Infectious Diseases, Infection Control and Employee Health, The University of Texas M.D. Anderson Cancer Center, 1515 Holcombe Blvd, Houston, TX, 77030, USA,
Support Care Cancer. 2014 Jan;22(1):7-14. doi: 10.1007/s00520-013-1947-8. Epub 2013 Aug 24.
The goal of this study was to describe the outcomes associated with daptomycin treatment of documented gram-positive infections in patients with neutropenia.
All patients with neutropenia (≤500 cells/m(3)) and at least one documented gram-positive culture from 2006-2009 were identified from a retrospective, multicenter, and observational registry (Cubicin(®) Outcome Registry and Experience (CORE(®))). Investigators assessed patient outcome (cured, improved, failed, nonevaluable) at the end of daptomycin therapy. All patients were included in the safety analysis.
The efficacy population had 186 patients; 159 (85 %) patients had either cure (n = 108, 58 %) or improved (n = 51, 27 %) as an outcome. Success rates (cure plus improved) by the lowest WBC during daptomycin were 98/116 (84 %) for ≤100 cells/m(3) and 61/70 (87 %) for 101-499 cells/m(3), P = 0.6. Most patients had cancer; 135/186 (73 %) had hematological malignancy; 26/186 (14 %) had solid tumors, and 9 (5 %) had both. One hundred fifty-six (84 %) patients received other antibiotics before daptomycin treatment; 82 % vancomycin, of which 31 % failed vancomycin. The most common infections were bacteremia (78 %), skin and skin structure infections (8 %), and urinary tract infections/pyelonephritis (6 %). The most common pathogens were vancomycin-resistant Enterococcus faecium (47 %), methicillin-resistant Staphylococcus aureus (20 %), and coagulase-negative staphylococci (19 %). The median (min, max) initial daptomycin dose was 6 mg/kg (3.6, 8.3). The median (min, max) daptomycin duration of therapy was 14 days (1, 86). Possibly related adverse events occurred in 12/209 patients (6 %), and 13 patients (6 %) discontinued daptomycin due to adverse event.

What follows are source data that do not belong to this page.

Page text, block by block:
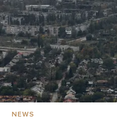
NEWS
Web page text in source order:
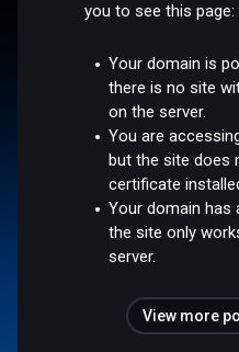
you to see this page:
Your domain is
there is no site
on the server.
You are
but the site does
certificate
Your domain has
the site only
server.
View more
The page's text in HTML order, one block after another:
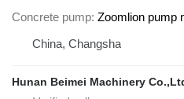
Concrete pump Zoomlion pump
China, Changsha
Hunan Beimei Machinery
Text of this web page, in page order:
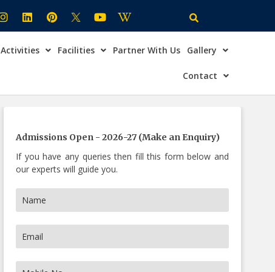
Activities Facilities Partner With Us Gallery
Contact
Admissions Open - 2026-27 (Make an Enquiry)
If you have any queries then fill this form below and
our experts will guide you.
×
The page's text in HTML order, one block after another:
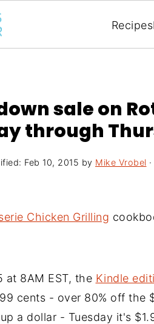
Recipes
sale on
through
Feb 10, 2015 by Mike Vrobel
Chicken Grilling
at 8AM EST, the Kindle
cents - over 80% off the
a dollar - Tuesday it's
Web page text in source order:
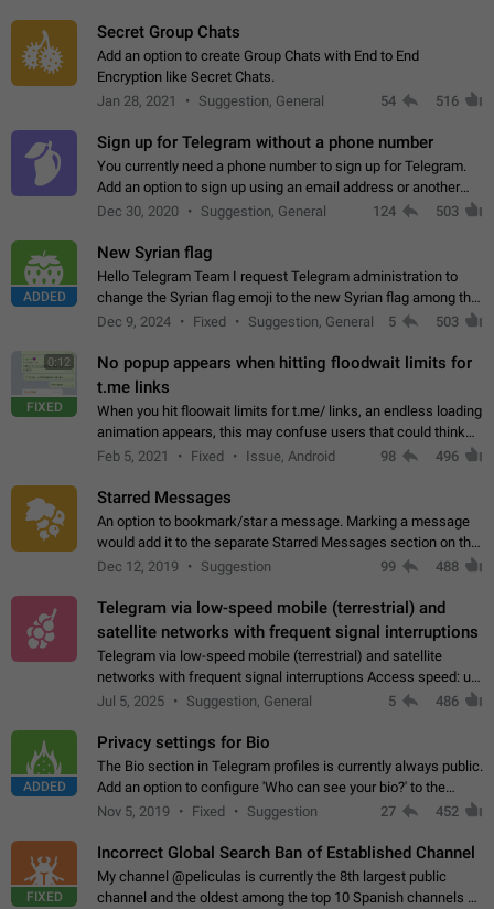
Secret Group Chats
Add an option to create Group Chats with End to End
Encryption like Secret Chats.
Jan 28, 2021
Suggestion, General 54 516
Sign up for Telegram without a phone number
You currently need a phone number to sign up for Telegram.
Add an option to sign up using an email address or another
method, like some messengers do (e.g., Wire, Matrix,
Dec 30, 2020 Suggestion, General 124 503
ADDED
New Syrian flag
Hello Telegram Team I request Telegram administration to
change the Syrian flag emoji to the new Syrian flag among the
emojis https://t.me/addemoji/Syria_Flag
Dec 9, 2024 Fixed Suggestion, General 5 503
0:12
FIXED
No popup appears when hitting floodwait limits for
t.me links
When you hit floowait limits for t.me/ links, an endless loading
animation appears, this may confuse users that could think
about a connection issue. No issues on iOS, where a popup
Feb 5, 2021 Fixed Issue, Android 98 496
Starred Messages
An option to bookmark/star a message. Marking a message
would add it to the separate Starred Messages section on the
profile page, for quick access to messages. While Telegram
Dec 12, 2019 Suggestion 99 488
Telegram via low-speed mobile (terrestrial) and
satellite networks with frequent signal interruptions
Telegram via low-speed mobile (terrestrial) and satellite
networks with frequent signal interruptions Access speed: up
to 22 kbps down to 88 kbps It is impossible to reliably send
Jul 5, 2025 Suggestion, General 5 486
ADDED
Privacy settings for Bio
The Bio section in Telegram profiles is currently always public.
Add an option to configure 'Who can see your bio?' to the
Privacy and Security Settings. Use cases Putting more
Nov 5, 2019 Fixed Suggestion 27 452
FIXED
Incorrect Global Search Ban of Established Channel
My channel @peliculas is currently the 8th largest public
channel and the oldest among the top 10 Spanish channels on
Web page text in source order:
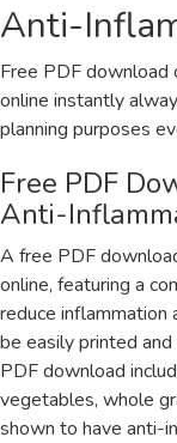
Anti-
Free PDF
online instantly
planning purposes
Free PDF
Anti-
A free PDF
online‚ featuring a
reduce inflammation
be easily printed
PDF download
vegetables‚ whole
shown to have anti-
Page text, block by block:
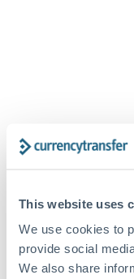
This website uses
We use cookies to
provide social
We also share
First
Email
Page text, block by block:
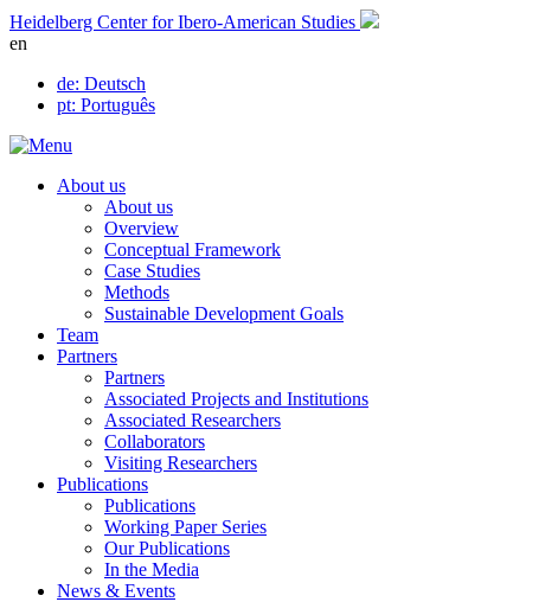
Skip
to
Heidelberg Center for Ibero-American Studies
en
de: Deutsch
pt: Português
About us
About us
Overview
Conceptual Framework
Case Studies
Methods
Sustainable Development Goals
Team
Partners
Partners
Associated Projects and Institutions
Associated Researchers
Collaborators
Visiting Researchers
Publications
Publications
Working Paper Series
Our Publications
In the Media
News & Events
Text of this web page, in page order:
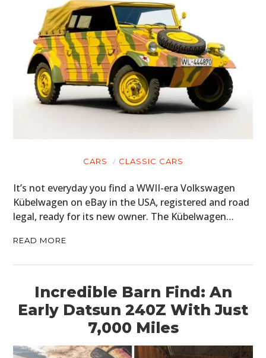
CARS CLASSIC CARS
It’s not everyday you find a WWII-era Volkswagen
Kübelwagen on eBay in the USA, registered and road
legal, ready for its new owner. The Kübelwagen…
READ MORE
Incredible Barn Find: An
Early Datsun 240Z With Just
7,000 Miles
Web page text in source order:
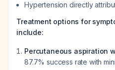
Hypertension directly
Treatment options for
include:
Percutaneous aspiration
87.7% success rate with
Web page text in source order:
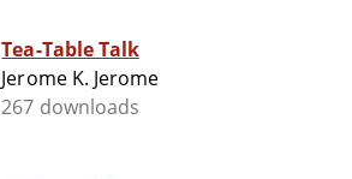
Tea-Table Talk
Jerome K. Jerome
267 downloads
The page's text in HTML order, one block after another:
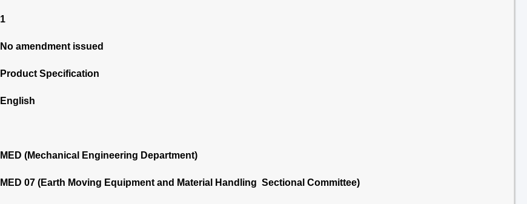
1
No amendment issued
Product Specification
English
MED (Mechanical Engineering Department)
MED 07 (Earth Moving Equipment and Material Handling Sectional Committee)
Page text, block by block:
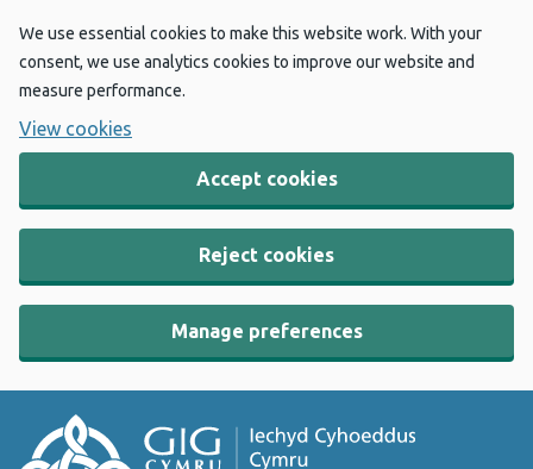
We use essential cookies to make this website work. With your
consent, we use analytics cookies to improve our website and
measure performance.
View cookies
Accept cookies
Reject cookies
Manage preferences
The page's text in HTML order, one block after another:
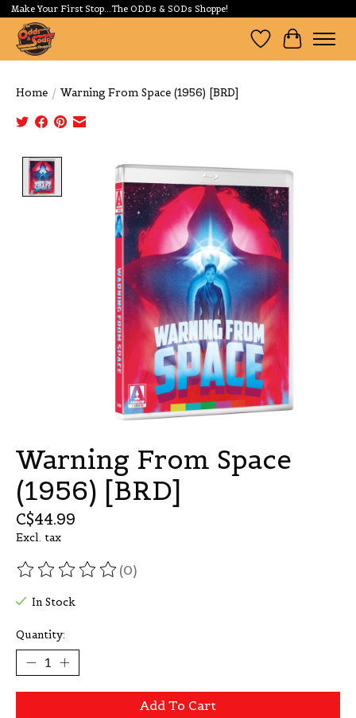
Make Your First Stop...The ODDs & SODs Shoppe!
Wishlist
Cart
Home / Warning From Space (1956) [BRD]
Product image slideshow Items
Warning From Space
(1956) [BRD]
C$44.99
Excl. tax
The rating of this product is
(0)
In Stock
Quantity:
Add To Cart

The results suggest that daptomycin appeared useful and well tolerated in neutropenic patients, and the degree of neutropenia did not affect daptomycin success rates. Comparative clinical trials are needed to confirm these findings.

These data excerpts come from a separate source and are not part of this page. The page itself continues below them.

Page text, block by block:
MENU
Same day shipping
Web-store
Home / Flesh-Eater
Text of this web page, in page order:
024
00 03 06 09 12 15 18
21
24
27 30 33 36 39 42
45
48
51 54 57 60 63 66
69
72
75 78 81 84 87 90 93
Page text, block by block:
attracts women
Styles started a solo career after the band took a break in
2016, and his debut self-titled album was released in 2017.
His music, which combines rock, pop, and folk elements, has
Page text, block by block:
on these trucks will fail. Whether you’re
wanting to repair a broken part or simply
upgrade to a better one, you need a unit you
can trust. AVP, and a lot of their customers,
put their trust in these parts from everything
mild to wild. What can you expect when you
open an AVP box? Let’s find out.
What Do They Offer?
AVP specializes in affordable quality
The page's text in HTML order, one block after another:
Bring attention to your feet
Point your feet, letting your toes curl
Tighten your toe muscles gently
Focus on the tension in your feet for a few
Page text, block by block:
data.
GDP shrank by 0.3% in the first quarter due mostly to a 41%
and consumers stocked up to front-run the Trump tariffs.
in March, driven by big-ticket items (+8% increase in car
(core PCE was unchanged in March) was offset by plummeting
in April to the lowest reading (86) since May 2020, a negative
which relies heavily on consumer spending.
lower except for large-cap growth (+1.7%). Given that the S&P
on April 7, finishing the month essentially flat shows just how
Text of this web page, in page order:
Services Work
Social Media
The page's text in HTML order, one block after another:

本研究旨在描述 2006-2009 年接受达托霉素治疗的中性粒细胞减少症患者确诊的革兰阳性感染相关的治疗结局。
从一项回顾性、多中心、观察性登记研究(Cubicin 结局登记和经验研究[CORE])中确定所有中性粒细胞减少症(≤500 个细胞/μL)且至少有一个革兰阳性培养阳性的患者。研究者在达托霉素治疗结束时评估患者的结局(治愈、改善、失败、无法评估)。所有患者均纳入安全性分析。

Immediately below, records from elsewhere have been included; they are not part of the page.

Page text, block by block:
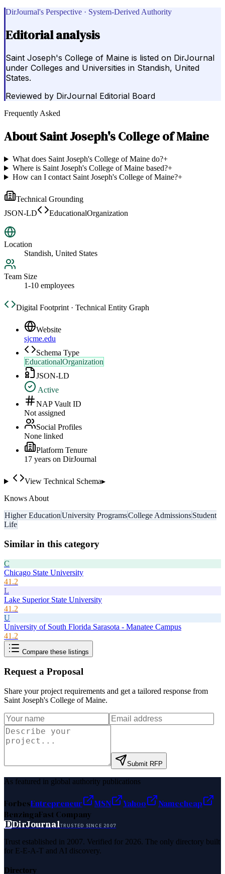
DirJournal's Perspective · System-Derived Authority
Editorial analysis
Saint Joseph's College of Maine is listed on DirJournal
under Colleges and Universities in Standish, United
States.
Reviewed by DirJournal Editorial Board
Frequently Asked
AboutSaint Joseph's College of Maine
What does Saint Joseph's College of Maine do?+
Where is Saint Joseph's College of Maine based?+
How can I contact Saint Joseph's College of Maine?+
Technical Grounding
JSON-LD
EducationalOrganization
Location
Standish, United States
Team Size
1-10 employees
Digital Footprint · Technical Entity Graph
Website
sjcme.edu
Schema Type
EducationalOrganization
JSON-LD
Active
NAP Vault ID
Not assigned
Social Profiles
None linked
Platform Tenure
17 years on DirJournal
View Technical Schema▸
Knows About
Higher EducationUniversity ProgramsCollege AdmissionsStudent
Life
Similar in this category
C
Chicago State University
41.2
L
Lake Superior State University
41.2
U
University of South Florida Sarasota - Manatee Campus
41.2
Compare these listings
Request a Proposal
Share your project requirements and get a tailored response from
Saint Joseph's College of Maine.
Submit RFP
As featured in global authority publications
ForbesEntrepreneur MSN Yahoo
Namecheap
BenzingaFast Company
DDirJournalTRUSTED SINCE 2007
Trust established in 2007. Verified for 2026. The only directory built
for E-E-A-T and AI discovery.
Directory
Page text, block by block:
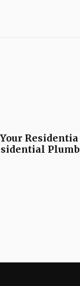
Residentia
Plumb
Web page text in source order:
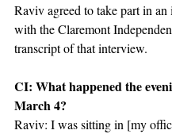
Raviv agreed to take part in
with the Claremont
transcript of that interview.
CI: What happened the
March 4?
Raviv: I was sitting in [my
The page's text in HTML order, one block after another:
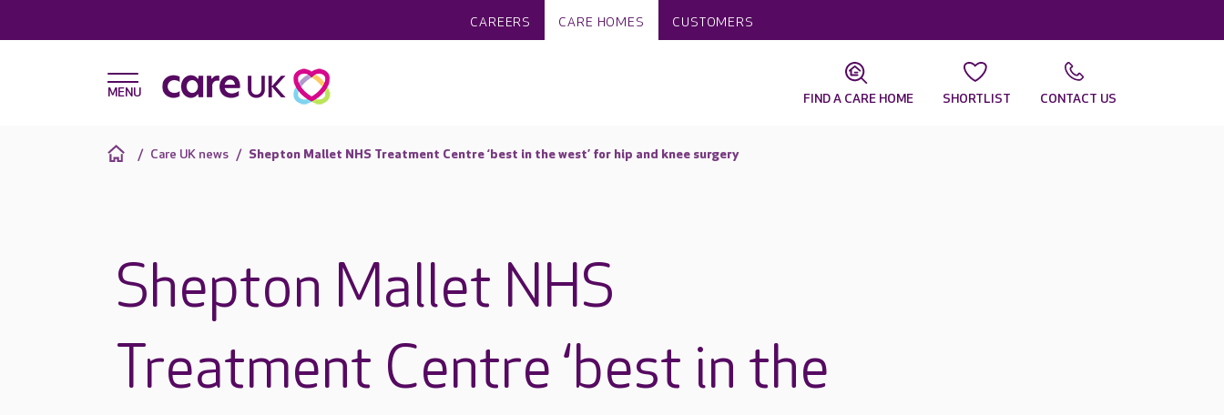
CAREERS CARE HOMES CUSTOMERS
FIND A CARE HOME SHORTLIST CONTACT US
Care UK news Shepton Mallet NHS Treatment Centre ‘best in the west’ for hip and knee surgery
Shepton Mallet NHS
Treatment Centre ‘best in the
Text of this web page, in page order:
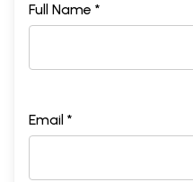
Full Name *
Email *
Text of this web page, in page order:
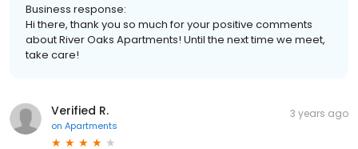
Business response:
Hi there, thank you so much for your positive comments
about River Oaks Apartments! Until the next time we meet,
take care!
Verified R.
on Apartments
3 years ago
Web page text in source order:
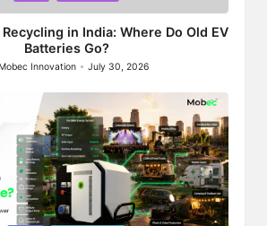
in India: Where Do Old EV
Batteries Go?
Mobec Innovation July 30, 2026
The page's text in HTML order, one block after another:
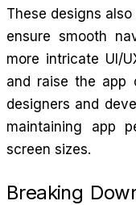
These designs
ensure smooth
more intricate UI/
and raise the app
designers and
maintaining app
screen sizes.
Breaking
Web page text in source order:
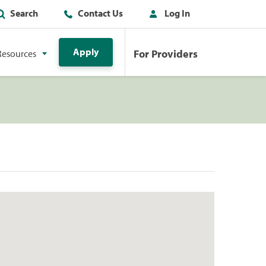
Search Contact Us Log In
Apply For Providers
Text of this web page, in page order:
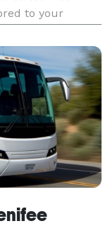
to your
task, whether

疗效人群包括 186 例患者;159 例(85%)患者的结局为治愈(n=108,58%)或改善(n=51,27%)。达托霉素治疗期间白细胞最低时的成功率(治愈加改善)为白细胞计数≤100 个细胞/μL 时为 98/116(84%),白细胞计数为 101-499 个细胞/μL 时为 61/70(87%),P=0.6。大多数患者患有癌症;135/186(73%)患有血液恶性肿瘤;26/186(14%)患有实体肿瘤,9 例(5%)同时患有这两种疾病。156 例(84%)患者在接受达托霉素治疗前接受了其他抗生素治疗;82%接受了万古霉素治疗,其中 31%的患者万古霉素治疗失败。最常见的感染是菌血症(78%)、皮肤和皮肤结构感染(8%)和尿路感染/肾盂肾炎(6%)。最常见的病原体是万古霉素耐药粪肠球菌(47%)、耐甲氧西林金黄色葡萄球菌(20%)和凝固酶阴性葡萄球菌(19%)。初始达托霉素剂量的中位数(最小,最大)为 6mg/kg(3.6,8.3)。达托霉素治疗的中位数(最小,最大)持续时间为 14 天(1,86)。209 例患者中有 12 例(6%)发生可能与药物相关的不良事件,13 例(6%)患者因不良事件停止使用达托霉素。
结果表明,达托霉素在中性粒细胞减少症患者中似乎有效且耐受良好,中性粒细胞减少症的程度并不影响达托霉素的成功率。需要开展临床对照试验来证实这些发现。